75. Whipped cream, straight from the can
76. Pomegranate Tastes good but dries out my teeth.
77. Fauxstess Cupcake X
78. Mashed potatoes with gravy Like the potatoes, hate everything about gravy
79. Jerky X
80. Croissants I'm not sure I have every had one that is the correct consistency/flakiness. It's usually a plastic-wrapped feature of some begrudging, last-ditch attempt to feed myself when there is nothing else for the vegetarian/sugarphobe at the breakfast meeting.
81. French onion soup I made a labor-intensive vegetarian version for a date once. Something happened - a culinary disaster of some type. I have blocked it out, but it reverberates in my inability to date and my disinterest in french onion soup.

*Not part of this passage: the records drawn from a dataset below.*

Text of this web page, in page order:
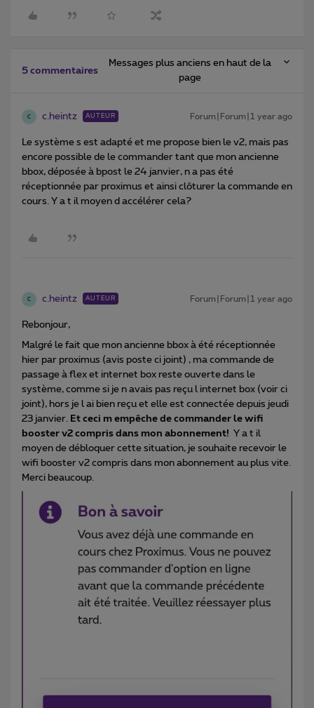
5 commentaires
Messages plus anciens en haut de la
page
C c.heintz AUTEUR Forum|Forum|1 year ago
Le système s est adapté et me propose bien le v2, mais pas
encore possible de le commander tant que mon ancienne
bbox, déposée à bpost le 24 janvier, n a pas été
réceptionnée par proximus et ainsi clôturer la commande en
cours. Y a t il moyen d accélérer cela?
C c.heintz AUTEUR Forum|Forum|1 year ago
Rebonjour,
Malgré le fait que mon ancienne bbox à été réceptionnée
hier par proximus (avis poste ci joint) , ma commande de
passage à flex et internet box reste ouverte dans le
système, comme si je n avais pas reçu l internet box (voir ci
joint), hors je l ai bien reçu et elle est connectée depuis jeudi
23 janvier. Et ceci m empêche de commander le wifi
booster v2 compris dans mon abonnement! Y a t il
moyen de débloquer cette situation, je souhaite recevoir le
wifi booster v2 compris dans mon abonnement au plus vite.
Merci beaucoup.
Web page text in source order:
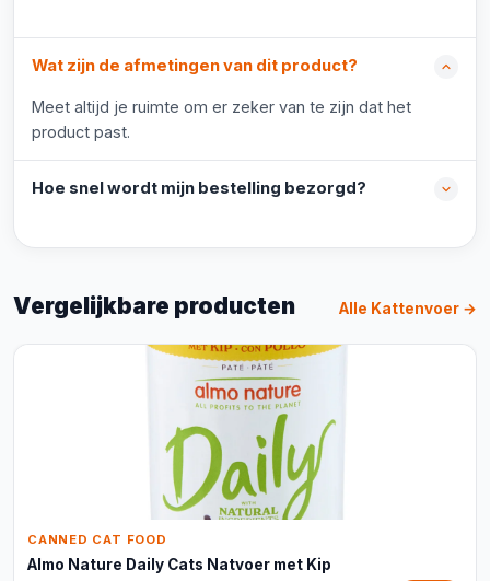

82. Savory crepes Eaten in Paris, at a creperie near our hotel on our "spoiled suburban high school student art history trip" (thanks, mom and dad)
83. Tings
84. A meal at Candle 79
85. Moussaka A way to ruin eggplant
86. Sprouted grains or seeds I've eaten many a health food restaurant salad in my day.
87. Macaroni and “cheese”
88. Flowers I once put them on top of a stir-fry, back before I was bitter and hopeless.
89. Matzoh ball soup
90. White chocolate Easter basket bunnies. Always gave them to my mom (coincidence?)
91. Seitan I can't eat it without thinking of the Mol Triffid song, "Satin Rules," about people trying to be all bad-ass and spelling Satan wrong in their grafitti.
92. Kimchi Question: Why don't I ever go out for Korean food anymore?
93. Butterscotch chips Was thinking about butterscotch today, possibly because of my fake caged classroom pet by the same name.
94. Yellow watermelon
95. Chili with chocolate After disliking chocolate my whole life, I have come to understand that I like very, very dark chocolate with something spicy in it.
96. Bagel and Tofutti
97. Potato milk
98. Polenta Mollie can prepare it best.
99. Jamaican Blue Mountain coffee
100. Raw cookie dough annual stomachache after xmas cookie making

****

There. Fascinating, I'm sure. I killed an hour. I took my mind off some stuff. My eyes are a little tired. I hope a will sleep. Of all these foods, I would like to dream about butterscotch, which seems like a warm, safe, childhood kind of food. Please, no dreams about potato milk. That seems upsetting even to me. I imagine the potatoes hooked up to a milking machine, producing super starchy milk. Ugh.